Task input Start Marker

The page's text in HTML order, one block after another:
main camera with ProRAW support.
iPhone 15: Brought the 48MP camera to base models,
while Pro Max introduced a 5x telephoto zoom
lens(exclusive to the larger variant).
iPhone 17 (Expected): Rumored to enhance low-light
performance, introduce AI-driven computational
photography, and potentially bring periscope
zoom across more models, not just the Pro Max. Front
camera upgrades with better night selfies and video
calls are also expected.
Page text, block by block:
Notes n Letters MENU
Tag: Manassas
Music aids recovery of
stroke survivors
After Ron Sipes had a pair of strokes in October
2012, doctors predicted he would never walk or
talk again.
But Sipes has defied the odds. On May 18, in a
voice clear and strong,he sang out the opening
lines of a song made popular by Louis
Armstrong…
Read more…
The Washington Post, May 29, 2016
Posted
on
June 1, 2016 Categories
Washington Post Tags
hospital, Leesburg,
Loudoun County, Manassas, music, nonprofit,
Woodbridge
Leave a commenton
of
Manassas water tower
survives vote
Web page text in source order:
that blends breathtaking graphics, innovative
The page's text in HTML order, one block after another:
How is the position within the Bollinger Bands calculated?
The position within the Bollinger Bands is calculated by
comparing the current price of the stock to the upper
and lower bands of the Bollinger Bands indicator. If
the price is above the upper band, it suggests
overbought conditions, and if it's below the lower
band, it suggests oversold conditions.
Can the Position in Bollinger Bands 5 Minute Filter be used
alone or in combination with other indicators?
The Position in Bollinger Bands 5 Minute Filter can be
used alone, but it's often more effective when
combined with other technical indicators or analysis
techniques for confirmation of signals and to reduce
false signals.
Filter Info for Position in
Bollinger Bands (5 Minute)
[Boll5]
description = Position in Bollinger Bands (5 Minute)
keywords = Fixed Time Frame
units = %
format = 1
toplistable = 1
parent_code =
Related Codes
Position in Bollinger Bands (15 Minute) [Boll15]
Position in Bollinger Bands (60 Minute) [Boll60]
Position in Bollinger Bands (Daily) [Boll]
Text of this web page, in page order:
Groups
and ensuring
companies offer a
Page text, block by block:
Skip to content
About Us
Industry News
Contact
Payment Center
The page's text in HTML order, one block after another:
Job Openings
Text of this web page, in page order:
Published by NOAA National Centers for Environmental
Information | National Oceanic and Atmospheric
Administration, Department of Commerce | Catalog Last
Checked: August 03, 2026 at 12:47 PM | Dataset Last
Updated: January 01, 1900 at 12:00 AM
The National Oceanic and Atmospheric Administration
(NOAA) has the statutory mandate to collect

Task input End Marker
Task input Start Marker

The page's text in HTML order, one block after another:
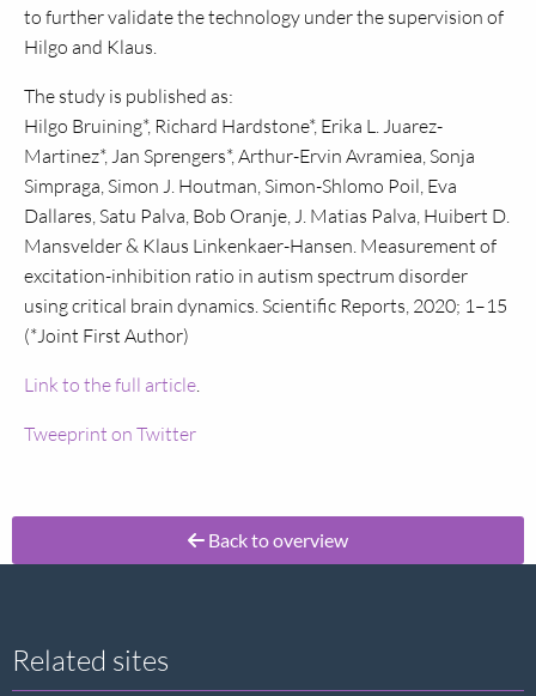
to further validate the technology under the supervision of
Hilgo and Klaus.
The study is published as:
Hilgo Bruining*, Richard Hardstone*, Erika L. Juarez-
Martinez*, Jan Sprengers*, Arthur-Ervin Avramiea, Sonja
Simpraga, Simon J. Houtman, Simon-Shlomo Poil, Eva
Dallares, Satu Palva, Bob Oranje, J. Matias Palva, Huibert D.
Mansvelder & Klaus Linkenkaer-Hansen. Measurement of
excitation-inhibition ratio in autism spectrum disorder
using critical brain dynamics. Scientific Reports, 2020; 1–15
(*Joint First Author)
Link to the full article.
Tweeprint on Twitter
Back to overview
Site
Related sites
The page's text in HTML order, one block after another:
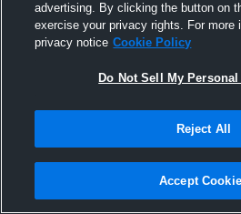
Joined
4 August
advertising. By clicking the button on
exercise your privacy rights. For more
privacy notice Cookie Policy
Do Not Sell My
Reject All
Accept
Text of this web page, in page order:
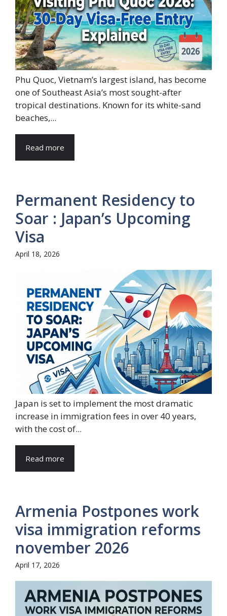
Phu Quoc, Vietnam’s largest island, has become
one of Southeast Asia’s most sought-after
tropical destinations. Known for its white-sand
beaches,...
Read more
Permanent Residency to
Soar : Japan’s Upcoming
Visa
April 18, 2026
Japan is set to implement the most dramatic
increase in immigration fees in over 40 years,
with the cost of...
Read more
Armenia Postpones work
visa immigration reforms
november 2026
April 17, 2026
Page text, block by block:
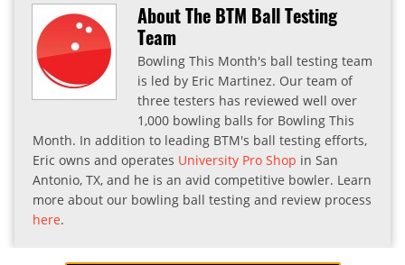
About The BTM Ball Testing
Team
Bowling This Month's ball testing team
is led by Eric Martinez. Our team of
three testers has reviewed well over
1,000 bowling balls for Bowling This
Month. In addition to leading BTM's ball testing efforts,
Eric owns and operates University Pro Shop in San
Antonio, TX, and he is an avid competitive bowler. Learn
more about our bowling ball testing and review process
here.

Task input End Marker

◆ Your instructions ◆
Scan the material above for lines that contain the string "Washington", and copy each such line.

◆ Completed exercise ◆
The Washington Post, May 29, 2016
Washington Post Tags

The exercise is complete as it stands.